++++ Supplied information ++++

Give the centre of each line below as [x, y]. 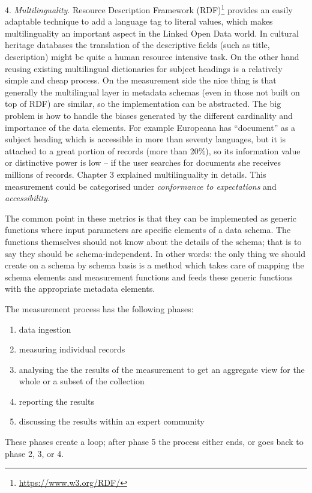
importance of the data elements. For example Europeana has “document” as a [150, 127]
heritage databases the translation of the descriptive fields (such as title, [137, 45]
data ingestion [45, 329]
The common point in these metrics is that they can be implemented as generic [151, 218]
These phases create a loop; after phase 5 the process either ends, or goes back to [154, 442]
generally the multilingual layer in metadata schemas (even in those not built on [152, 92]
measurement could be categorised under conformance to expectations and [141, 186]
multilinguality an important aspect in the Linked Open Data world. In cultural [152, 33]
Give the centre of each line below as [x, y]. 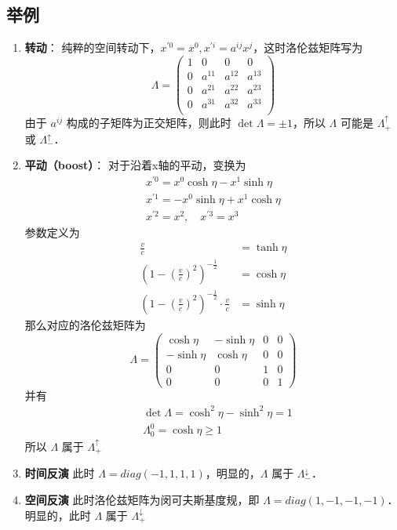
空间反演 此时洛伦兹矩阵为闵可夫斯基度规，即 [142, 499]
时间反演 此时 [60, 473]
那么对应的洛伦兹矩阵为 [85, 324]
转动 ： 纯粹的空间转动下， [93, 47]
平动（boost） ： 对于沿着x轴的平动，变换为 [135, 165]
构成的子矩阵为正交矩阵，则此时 [149, 123]
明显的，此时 [58, 515]
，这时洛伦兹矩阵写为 [308, 47]

++++

■ About this exercise
Except for the pictures, print the data above exactly.

■ Answer section
Give the centre of each line below as [x, y]. 
importance of the data elements. For example Europeana has “document” as a [150, 127]
heritage databases the translation of the descriptive fields (such as title, [137, 45]
data ingestion [45, 329]
The common point in these metrics is that they can be implemented as generic [151, 218]
These phases create a loop; after phase 5 the process either ends, or goes back to [154, 442]
generally the multilingual layer in metadata schemas (even in those not built on [152, 92]
measurement could be categorised under conformance to expectations and [141, 186]
multilinguality an important aspect in the Linked Open Data world. In cultural [152, 33]
Give the centre of each line below as [x, y]. 
空间反演 此时洛伦兹矩阵为闵可夫斯基度规，即 [142, 499]
时间反演 此时 [60, 473]
那么对应的洛伦兹矩阵为 [85, 324]
转动 ： 纯粹的空间转动下， [93, 47]
平动（boost） ： 对于沿着x轴的平动，变换为 [135, 165]
构成的子矩阵为正交矩阵，则此时 [149, 123]
明显的，此时 [58, 515]
，这时洛伦兹矩阵写为 [308, 47]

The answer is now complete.